### Exercise aim
Produce a verbatim copy of the records, and keep the images out of it.

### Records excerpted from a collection
——
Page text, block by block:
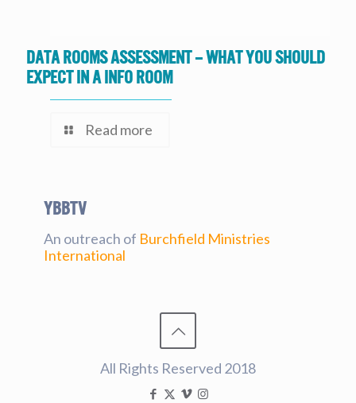
Data Rooms Assessment – What you should
expect in a Info Room
Read more
YBBtv
An outreach of Burchfield Ministries
International
All Rights Reserved 2018
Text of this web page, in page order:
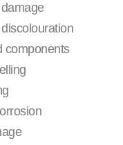
components
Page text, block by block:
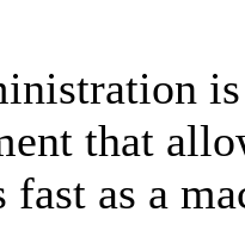
that
fast as a
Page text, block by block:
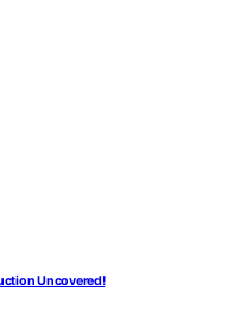
Uncovered!
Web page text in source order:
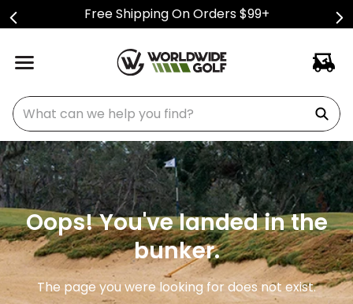
Free Shipping On Orders $99+
What can we help you find?
Oops! You've landed in the
bunker.
The page you were looking for does not exist.
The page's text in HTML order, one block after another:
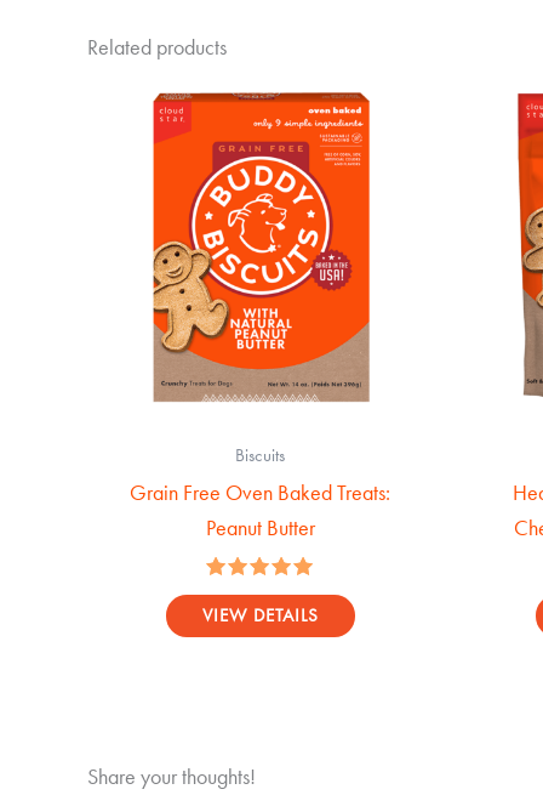
Related products
Biscuits
Grain Free Oven Baked Treats:
Peanut Butter
Rated
5.00
VIEW DETAILS
Share your thoughts!
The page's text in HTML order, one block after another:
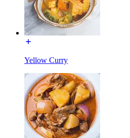
Yellow Curry
——
### Exercise answer
Page text, block by block:
Data Rooms Assessment – What you should
expect in a Info Room
Read more
YBBtv
An outreach of Burchfield Ministries
International
All Rights Reserved 2018
Text of this web page, in page order:
components
Page text, block by block:
that
fast as a
Page text, block by block:
Uncovered!
Web page text in source order:
Free Shipping On Orders $99+
What can we help you find?
Oops! You've landed in the
bunker.
The page you were looking for does not exist.
The page's text in HTML order, one block after another:
Related products
Biscuits
Grain Free Oven Baked Treats:
Peanut Butter
Rated
5.00
VIEW DETAILS
Share your thoughts!
The page's text in HTML order, one block after another:
Yellow Curry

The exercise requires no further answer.